**TASK DETAILS**
Everything in the listing that follows should be reproduced exactly except the pictures.

**MATERIALS PROVIDED**
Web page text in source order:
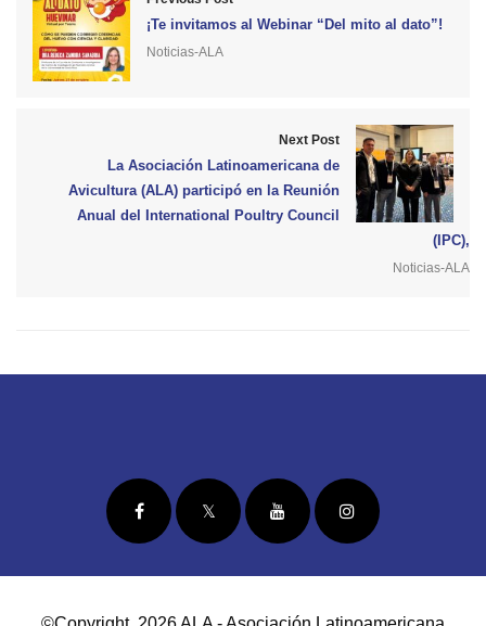
¡Te invitamos al Webinar “Del mito al dato”!
Noticias-ALA
Next Post
La Asociación Latinoamericana de
Avicultura (ALA) participó en la Reunión
Anual del International Poultry Council
(IPC),
Noticias-ALA

**FINISHED TASK**
Web page text in source order:
¡Te invitamos al Webinar “Del mito al dato”!
Noticias-ALA
Next Post
La Asociación Latinoamericana de
Avicultura (ALA) participó en la Reunión
Anual del International Poultry Council
(IPC),
Noticias-ALA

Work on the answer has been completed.